- _DATA SECTION_:
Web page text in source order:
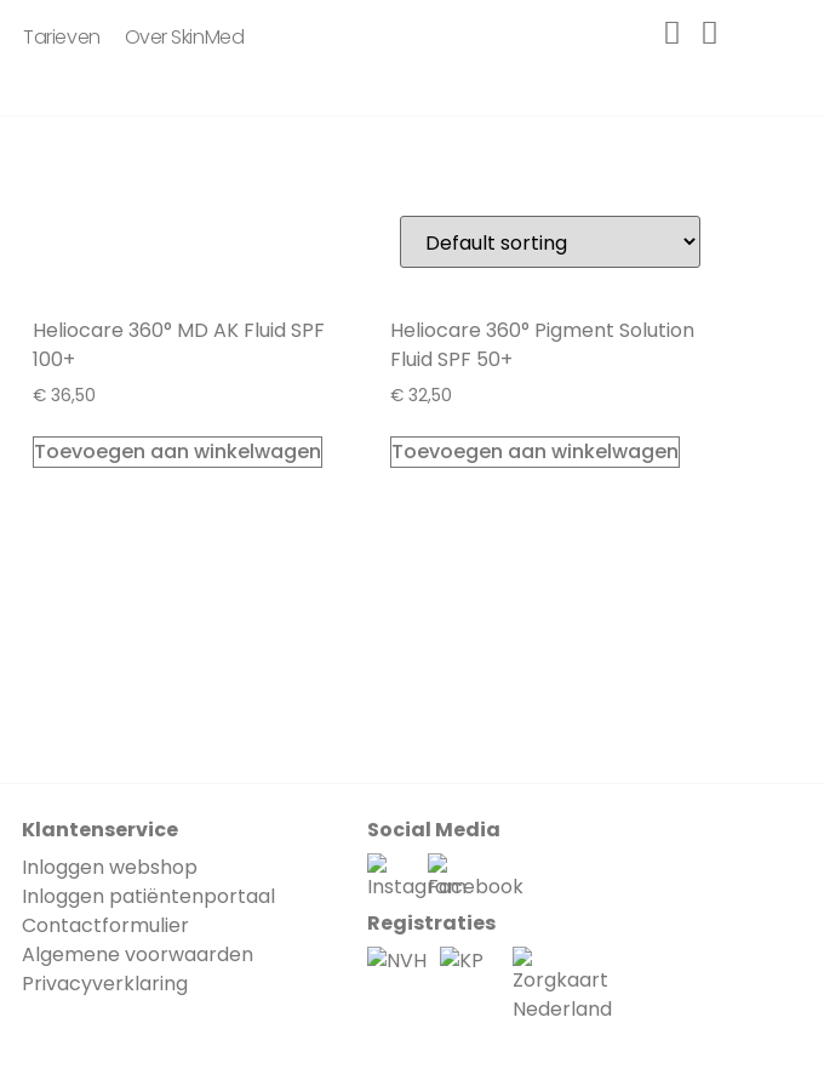
Tarieven
Over SkinMed
Heliocare 360° MD AK Fluid SPF
100+
€ 36,50
Toevoegen aan winkelwagen
Heliocare 360° Pigment Solution
Fluid SPF 50+
€ 32,50
Toevoegen aan winkelwagen
Klantenservice
Inloggen webshop
Inloggen patiëntenportaal
Contactformulier
Algemene voorwaarden
Privacyverklaring
Social Media
Registraties
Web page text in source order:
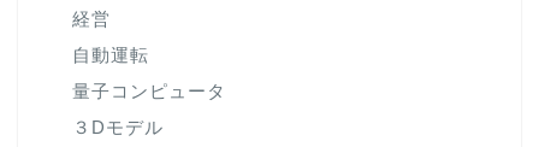
経営
自動運転
量子コンピュータ
３Dモデル
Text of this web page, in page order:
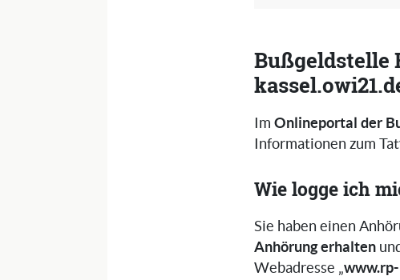
Bußgeldstelle
ImOnlineportal der
Informationen zum
Wie logge ich
Sie haben einen
Anhörung erhalten
Webadresse „
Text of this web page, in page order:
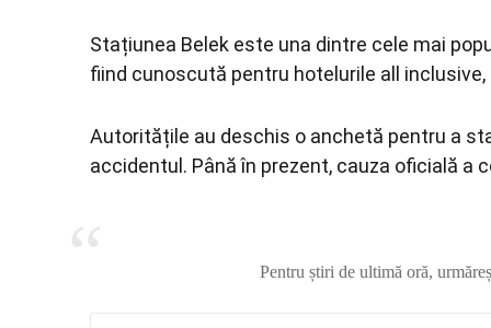
Stațiunea Belek este una dintre cele mai
fiind cunoscută pentru hotelurile all
Autoritățile au deschis o anchetă pentru a
accidentul. Până în prezent, cauza oficială a
Pentru știri de ultimă oră,
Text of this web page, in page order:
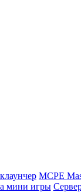
MCPE
мини игры
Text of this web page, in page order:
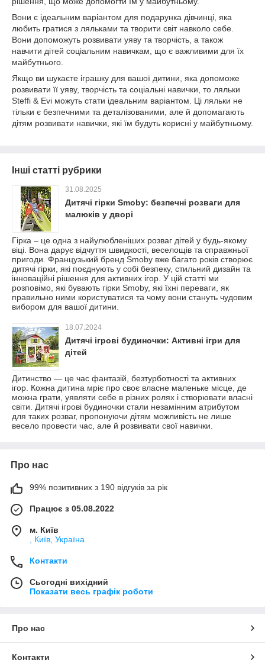
Вони є ідеальним варіантом для подарунка дівчинці, яка
любить гратися з ляльками та творити світ навколо себе.
Вони допоможуть розвивати уяву та творчість, а також
навчити дітей соціальним навичкам, що є важливими для їх
майбутнього.
Якщо ви шукаєте іграшку для вашої дитини, яка допоможе
розвивати її уяву, творчість та соціальні навички, то ляльки
Steffi & Evi можуть стати ідеальним варіантом. Ці ляльки не
тільки є безпечними та деталізованими, але й допомагають
дітям розвивати навички, які їм будуть корисні у майбутньому.
Інші статті рубрики
31.08.2025
Дитячі гірки Smoby: безпечні розваги для
малюків у дворі
Гірка – це одна з найулюбленіших розваг дітей у будь-якому
віці. Вона дарує відчуття швидкості, веселощів та справжньої
пригоди. Французький бренд Smoby вже багато років створює
дитячі гірки, які поєднують у собі безпеку, стильний дизайн та
інноваційні рішення для активних ігор. У цій статті ми
розповімо, які бувають гірки Smoby, які їхні переваги, як
правильно ними користуватися та чому вони стануть чудовим
вибором для вашої дитини.
18.07.2024
Дитячі ігрові будиночки: Активні ігри для
дітей
Дитинство — це час фантазій, безтурботності та активних
ігор. Кожна дитина мріє про своє власне маленьке місце, де
можна грати, уявляти себе в різних ролях і створювати власні
світи. Дитячі ігрові будиночки стали незамінним атрибутом
для таких розваг, пропонуючи дітям можливість не лише
весело провести час, але й розвивати свої навички.
Про нас
99% позитивних з 190 відгуків за рік
Працює з 05.08.2022
м. Київ
, Київ, Україна
Контакти
Сьогодні вихідний
Показати весь графік роботи
Про нас
Контакти
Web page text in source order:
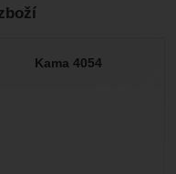
Kama 4054
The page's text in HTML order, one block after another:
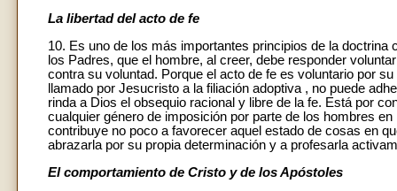
La libertad del acto de fe
10. Es uno de los más importantes principios de la
los Padres, que el hombre, al creer, debe responder
contra su voluntad. Porque el acto de fe es voluntario por
llamado por Jesucristo a la filiación adoptiva , no puede
rinda a Dios el obsequio racional y libre de la fe. Está por
cualquier género de imposición por parte de los hombres
contribuye no poco a favorecer aquel estado de cosas en
abrazarla por su propia determinación y a profesarla
El comportamiento de Cristo y de los Apóstoles
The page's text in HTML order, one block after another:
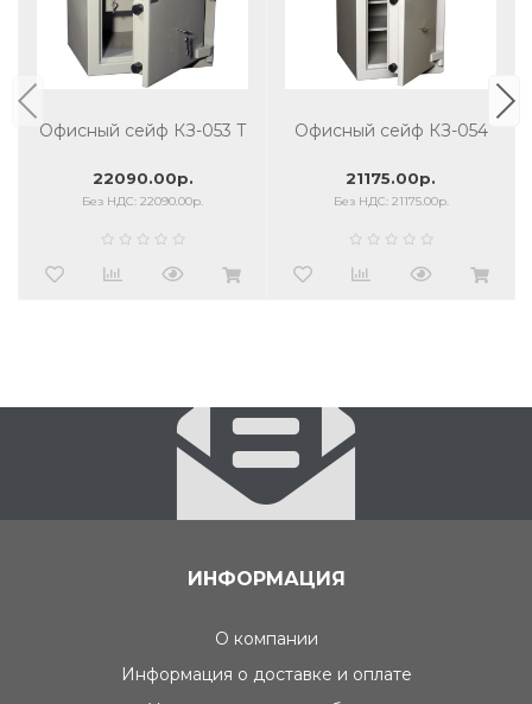
Офисный сейф КЗ-053 Т
22090.00р.
Без НДС: 22090.00р.
Офисный сейф КЗ-054
21175.00р.
Без НДС: 21175.00р.
ИНФОРМАЦИЯ
О компании
Информация о доставке и оплате

- _BRIEF_: Your task is to repeat the opening line of the entries above and each line after it, ending with the line that has "Pentru știri de". Do not include the pictures.

- _EXERCISE ANSWER_:
Web page text in source order:
Tarieven
Over SkinMed
Heliocare 360° MD AK Fluid SPF
100+
€ 36,50
Toevoegen aan winkelwagen
Heliocare 360° Pigment Solution
Fluid SPF 50+
€ 32,50
Toevoegen aan winkelwagen
Klantenservice
Inloggen webshop
Inloggen patiëntenportaal
Contactformulier
Algemene voorwaarden
Privacyverklaring
Social Media
Registraties
Web page text in source order:
経営
自動運転
量子コンピュータ
３Dモデル
Text of this web page, in page order:
Bußgeldstelle
ImOnlineportal der
Informationen zum
Wie logge ich
Sie haben einen
Anhörung erhalten
Webadresse „
Text of this web page, in page order:
Stațiunea Belek este una dintre cele mai
fiind cunoscută pentru hotelurile all
Autoritățile au deschis o anchetă pentru a
accidentul. Până în prezent, cauza oficială a
Pentru știri de ultimă oră,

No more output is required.